Le titre qu’il se donne est « Alloué et bailli de Lanmeur ». Lorsqu’il arriva à Lanmeur vers 1652, cette résidence que lui imposait l’exercice de sa fonction lui pesait comme un exil et il se plaint d’être  » confiné dans un lieu stérile et trop ingrat pour le commerce et la société de gens capable de l’instruire ». C’est peut être à cet environnement isolé que nous devons l’œuvre de Guy Le Borgne, qui se réfugia dans l’érudition.

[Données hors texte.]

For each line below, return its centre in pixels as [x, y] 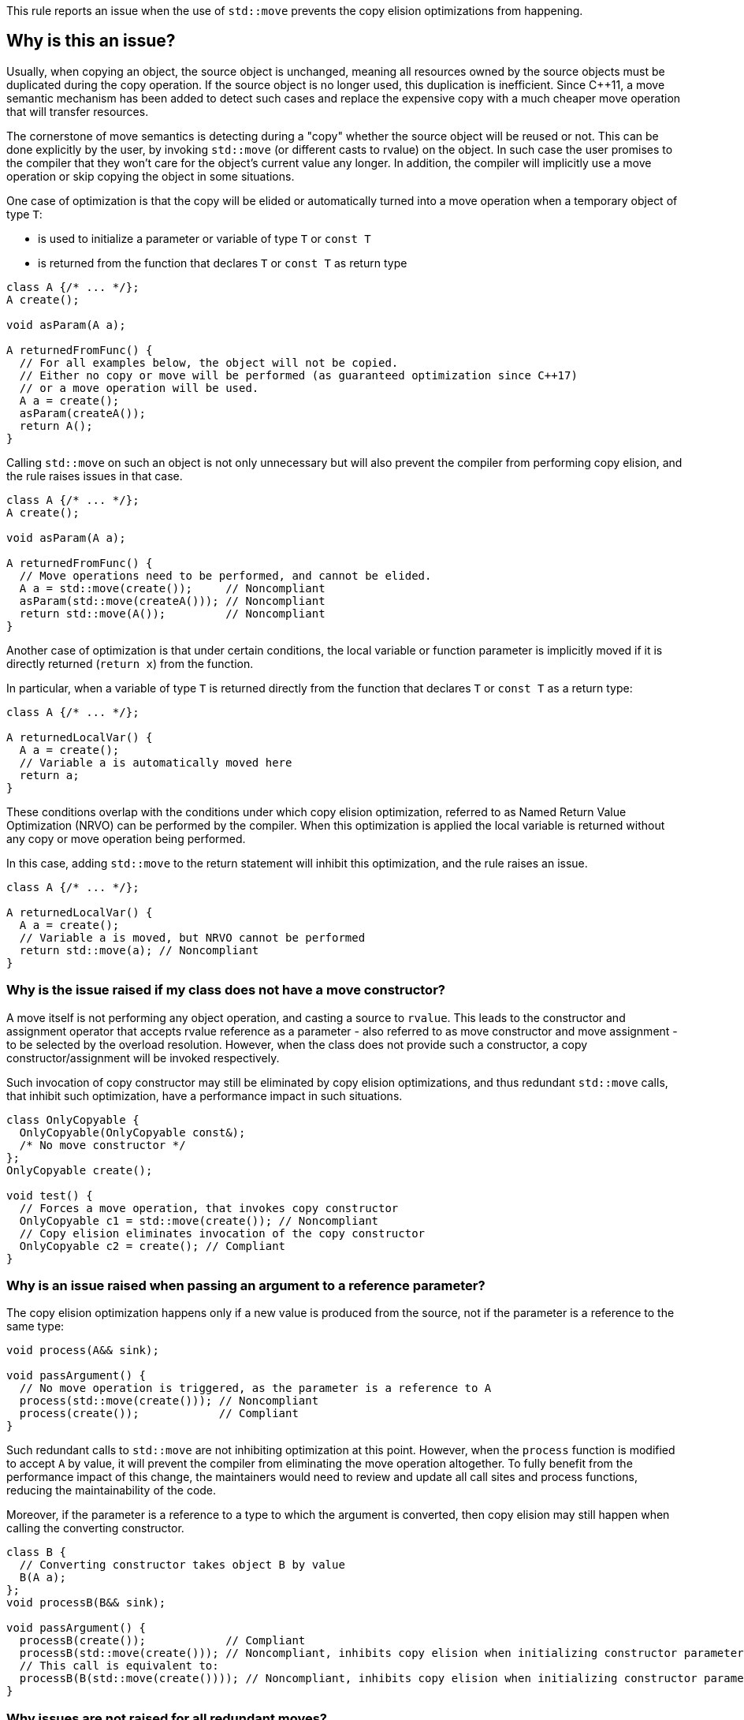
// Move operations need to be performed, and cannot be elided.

Il se mariera deux fois : en premières noces avec Marie Le Gac, dame de Lanorgar, d’une bonne famille du pays, dont il aura six enfants, et en seconde noces à Morlaix St-Melaine (15 février 1670) avec Françoise Le Gendre, dame de Kerbolin, de plus modeste extraction, qui ne lui donnera qu’une seule fille, mais dont l’un des fils sera Charles-Guy Le Borgne, évêque de Tréguier. S’il s’intitule sieur du Treuzcoat (en Pleiber-Christ), modeste seigneurie mitoyenne de Lesquiffiou tenue par ses cousins Le Borgne, sa résidence habituelle fut probablement à Lanmeur. La cour de Lanmeur était attestée depuis le XVe siècle et bien souvent les même magistrats siégeaient à Lanmeur et à Morlaix. Lanmeur conservait cependant son autonomie puisqu’elle ressortissait au présidial de Rennes alors que Morlaix ressortissait de celui de Quimper et ce n’est qu’en 1755 que la barre de Lanmeur sera réunie définitivement à celle de Morlaix. Le sénéchal, premier magistrat de la juridiction statuait seul en principe, mais en son absence, l’alloué ou bailli, en sa qualité de principal auxiliaire, le remplaçait.Mais il ne fut probablement pas si seul qu’il le dit. Il prenait la suite des travaux de son père, déjà fort réputés et qui avait déjà du tisser tout un réseau de correspondants et d’informateurs. Ensuite, il reconnaît devoir beaucoup à M. de Plusquellec, ainsi qu’à Jacques de Kermenguy, seigneur de Kermenguy en Cleder « gentilhomme des plus savants en cette science des blasons auquel j’avoue devoir une partie de cet ouvrage » et à Pierre de Kersauson-Guenan, près de Saint-Pol « gentilhomme bien expérimenté au fait du blason qui a contribué de quelque chose à l’achèvement de ce travail ». Ces deux derniers lui sont d’ailleurs apparentés. Il est aussi hautement probable qu’il entretint, après son père, d’étroites relations avec Pierre de Lannion, Baron du Vieux-Chatel, et son fils Claude de Lannion, tous deux passionnés d’histoire et de généalogie et qui détenaient les archives du Père du Paz.

Au moment ou il fait publier son armorial, il songeait déjà à lui en donner une seconde édition, revue et complétée; hélas la mort vint le surprendre le 24 mai 1671. Après sa mort, une seconde édition parut en 1681. Depuis lors, l’ouvrage était devenu quasi introuvable, à l’exception d’une réédition dont nous n’avons pas réussi à retrouver la trace. Puisse y remédier cette réédition, pour laquelle nous avons privilégié une reproduction à l’identique, avec les imperfections que cela comporte.